**Required work:** For the data that follows, print the line with "From $161.80 / unit", the line with "Ambedkar Nagar. Constantly working", and all lines between them, exactly as they stand. Omit pictures and add nothing.
---- Entries provided
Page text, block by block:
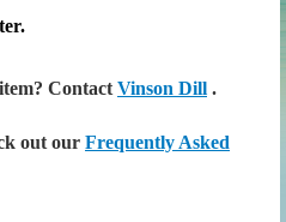
Contact Vinson Dill .
out our Frequently Asked
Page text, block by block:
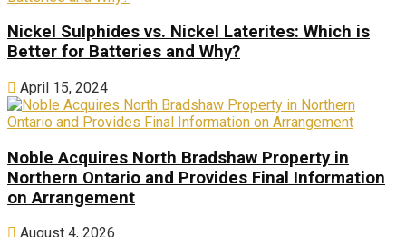
Nickel Sulphides vs. Nickel Laterites: Which is
Better for Batteries and Why?
April 15, 2024
Noble Acquires North Bradshaw Property in
Northern Ontario and Provides Final Information
on Arrangement
August 4, 2026
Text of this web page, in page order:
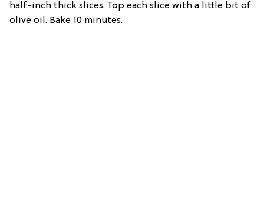
half-inch thick slices. Top each slice with a little bit of
olive oil. Bake 10 minutes.
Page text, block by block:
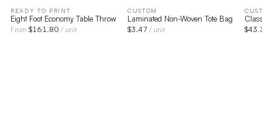
READY TO PRINT
Eight Foot Economy Table Throw
From $161.80 / unit
CUSTOM
Laminated Non-Woven Tote Bag
$3.47 / unit
$
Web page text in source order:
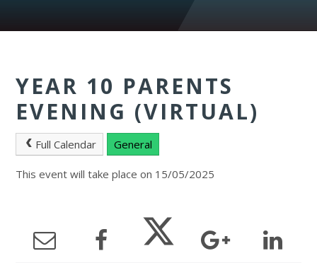
YEAR 10 PARENTS
EVENING (VIRTUAL)
Full Calendar General
This event will take place on 15/05/2025
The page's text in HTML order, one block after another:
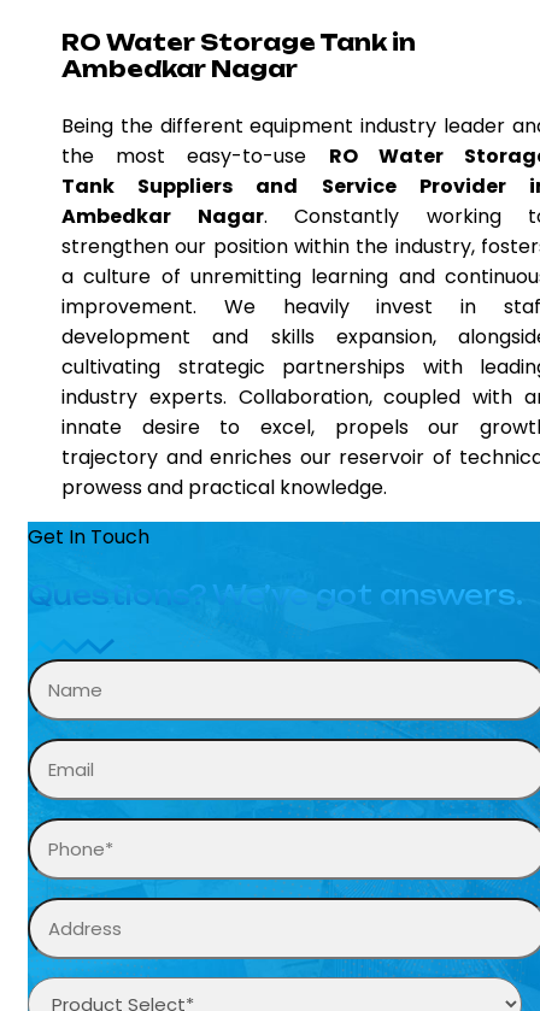
RO Water Storage Tank in
Ambedkar Nagar
Being the different equipment industry leader
the most easy-to-use RO Water
Tank Suppliers and Service Provider
Ambedkar Nagar. Constantly working
strengthen our position within the industry,
a culture of unremitting learning and
improvement. We heavily invest in
development and skills expansion,
cultivating strategic partnerships with
industry experts. Collaboration, coupled with
innate desire to excel, propels our
trajectory and enriches our reservoir of
prowess and practical knowledge.
Get In Touch
Questions? We’ve got answers.
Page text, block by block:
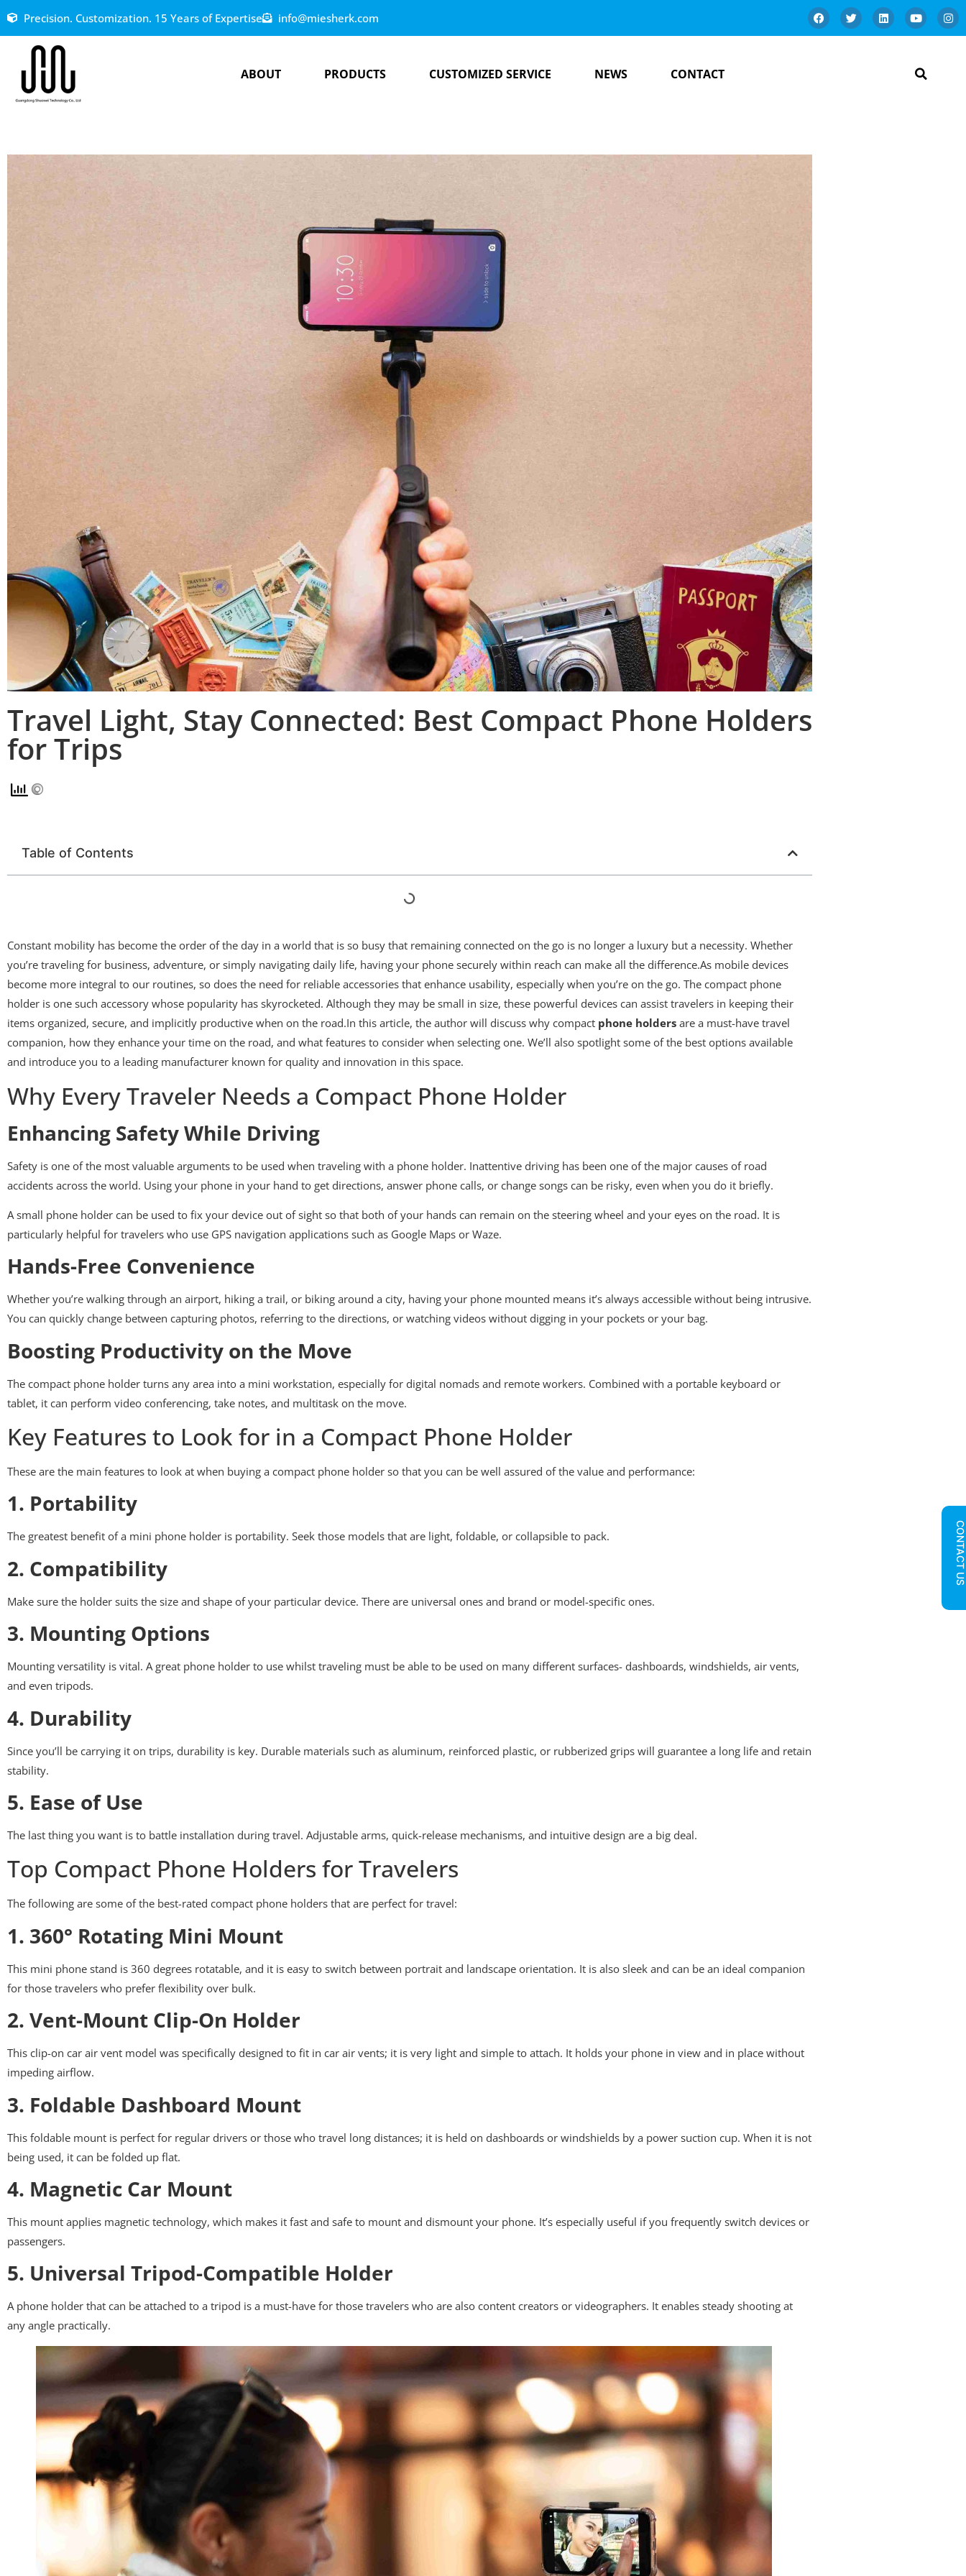
Precision. Customization. 15 Years of Expertise info@miesherk.com
ABOUT PRODUCTS CUSTOMIZED SERVICE NEWS CONTACT
Travel Light, Stay Connected: Best Compact Phone Holders
for Trips
Table of Contents
Constant mobility has become the order of the day in a world that is so busy that remaining connected on the go is no longer a luxury but a necessity. Whether
you’re traveling for business, adventure, or simply navigating daily life, having your phone securely within reach can make all the difference.As mobile devices
become more integral to our routines, so does the need for reliable accessories that enhance usability, especially when you’re on the go. The compact phone
holder is one such accessory whose popularity has skyrocketed. Although they may be small in size, these powerful devices can assist travelers in keeping their
items organized, secure, and implicitly productive when on the road.In this article, the author will discuss why compact phone holders are a must-have travel
companion, how they enhance your time on the road, and what features to consider when selecting one. We’ll also spotlight some of the best options available
and introduce you to a leading manufacturer known for quality and innovation in this space.
Why Every Traveler Needs a Compact Phone Holder
Enhancing Safety While Driving
Safety is one of the most valuable arguments to be used when traveling with a phone holder. Inattentive driving has been one of the major causes of road
accidents across the world. Using your phone in your hand to get directions, answer phone calls, or change songs can be risky, even when you do it briefly.
A small phone holder can be used to fix your device out of sight so that both of your hands can remain on the steering wheel and your eyes on the road. It is
particularly helpful for travelers who use GPS navigation applications such as Google Maps or Waze.
Hands-Free Convenience
Whether you’re walking through an airport, hiking a trail, or biking around a city, having your phone mounted means it’s always accessible without being intrusive.
You can quickly change between capturing photos, referring to the directions, or watching videos without digging in your pockets or your bag.
Boosting Productivity on the Move
The compact phone holder turns any area into a mini workstation, especially for digital nomads and remote workers. Combined with a portable keyboard or
tablet, it can perform video conferencing, take notes, and multitask on the move.
Key Features to Look for in a Compact Phone Holder
These are the main features to look at when buying a compact phone holder so that you can be well assured of the value and performance:
1. Portability
The greatest benefit of a mini phone holder is portability. Seek those models that are light, foldable, or collapsible to pack.
2. Compatibility
Make sure the holder suits the size and shape of your particular device. There are universal ones and brand or model-specific ones.
3. Mounting Options
Mounting versatility is vital. A great phone holder to use whilst traveling must be able to be used on many different surfaces- dashboards, windshields, air vents,
and even tripods.
4. Durability
Since you’ll be carrying it on trips, durability is key. Durable materials such as aluminum, reinforced plastic, or rubberized grips will guarantee a long life and retain
stability.
5. Ease of Use
The last thing you want is to battle installation during travel. Adjustable arms, quick-release mechanisms, and intuitive design are a big deal.
Top Compact Phone Holders for Travelers
The following are some of the best-rated compact phone holders that are perfect for travel:
1. 360° Rotating Mini Mount
This mini phone stand is 360 degrees rotatable, and it is easy to switch between portrait and landscape orientation. It is also sleek and can be an ideal companion
for those travelers who prefer flexibility over bulk.
2. Vent-Mount Clip-On Holder
This clip-on car air vent model was specifically designed to fit in car air vents; it is very light and simple to attach. It holds your phone in view and in place without
impeding airflow.
3. Foldable Dashboard Mount
This foldable mount is perfect for regular drivers or those who travel long distances; it is held on dashboards or windshields by a power suction cup. When it is not
being used, it can be folded up flat.
4. Magnetic Car Mount
This mount applies magnetic technology, which makes it fast and safe to mount and dismount your phone. It’s especially useful if you frequently switch devices or
passengers.
5. Universal Tripod-Compatible Holder
A phone holder that can be attached to a tripod is a must-have for those travelers who are also content creators or videographers. It enables steady shooting at
any angle practically.
CONTACT US
--------
**Result for this exercise:**
From $161.80 / unit
CUSTOM
Laminated Non-Woven Tote Bag
$3.47 / unit
$
Web page text in source order:
YEAR 10 PARENTS
EVENING (VIRTUAL)
Full Calendar General
This event will take place on 15/05/2025
The page's text in HTML order, one block after another:
RO Water Storage Tank in
Ambedkar Nagar
Being the different equipment industry leader
the most easy-to-use RO Water
Tank Suppliers and Service Provider
Ambedkar Nagar. Constantly working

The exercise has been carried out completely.